The copy must run from the first line of the entries below through the line containing "thin rom-com premise, then", restated word for word, with pictures left out.

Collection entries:
-=-=-=-=-

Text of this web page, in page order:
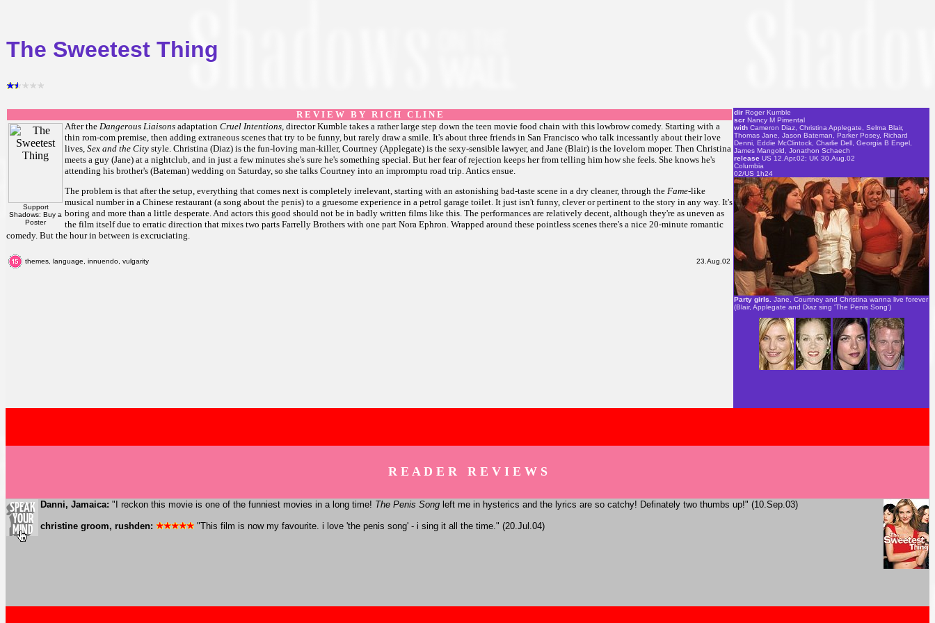
The Sweetest Thing
R E V I E W B Y R I C H C L I N E
Support
Shadows: Buy a
Poster
After the Dangerous Liaisons adaptation Cruel Intentions, director Kumble takes a rather large step down the teen movie food chain with this lowbrow comedy. Starting with a
thin rom-com premise, then adding extraneous scenes that try to be funny, but rarely draw a smile. It's about three friends in San Francisco who talk incessantly about their love
lives, Sex and the City style. Christina (Diaz) is the fun-loving man-killer, Courtney (Applegate) is the sexy-sensible lawyer, and Jane (Blair) is the lovelorn moper. Then Christina
meets a guy (Jane) at a nightclub, and in just a few minutes she's sure he's something special. But her fear of rejection keeps her from telling him how she feels. She knows he's
attending his brother's (Bateman) wedding on Saturday, so she talks Courtney into an impromptu road trip. Antics ensue.
The problem is that after the setup, everything that comes next is completely irrelevant, starting with an astonishing bad-taste scene in a dry cleaner, through the Fame-like
musical number in a Chinese restaurant (a song about the penis) to a gruesome experience in a petrol garage toilet. It just isn't funny, clever or pertinent to the story in any way. It's
boring and more than a little desperate. And actors this good should not be in badly written films like this. The performances are relatively decent, although they're as uneven as
the film itself due to erratic direction that mixes two parts Farrelly Brothers with one part Nora Ephron. Wrapped around these pointless scenes there's a nice 20-minute romantic
comedy. But the hour in between is excruciating.
themes, language, innuendo, vulgarity 23.Aug.02
dir Roger Kumble
scr Nancy M Pimental
with Cameron Diaz, Christina Applegate, Selma Blair,
Thomas Jane, Jason Bateman, Parker Posey, Richard
Denni, Eddie McClintock, Charlie Dell, Georgia B Engel,
James Mangold, Jonathon Schaech
release US 12.Apr.02; UK 30.Aug.02
Columbia
02/US 1h24
Party girls. Jane, Courtney and Christina wanna live forever
(Blair, Applegate and Diaz sing 'The Penis Song')
R E A D E R R E V I E W S
Danni, Jamaica: "I reckon this movie is one of the funniest movies in a long time! The Penis Song left me in hysterics and the lyrics are so catchy! Definately two thumbs up!" (10.Sep.03)
christine groom, rushden: "This film is now my favourite. i love 'the penis song' - i sing it all the time." (20.Jul.04)
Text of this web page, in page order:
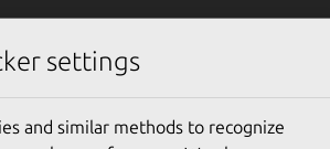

-=-=-=-=-

» Expected answer:
Text of this web page, in page order:
The Sweetest Thing
R E V I E W B Y R I C H C L I N E
Support
Shadows: Buy a
Poster
After the Dangerous Liaisons adaptation Cruel Intentions, director Kumble takes a rather large step down the teen movie food chain with this lowbrow comedy. Starting with a
thin rom-com premise, then adding extraneous scenes that try to be funny, but rarely draw a smile. It's about three friends in San Francisco who talk incessantly about their love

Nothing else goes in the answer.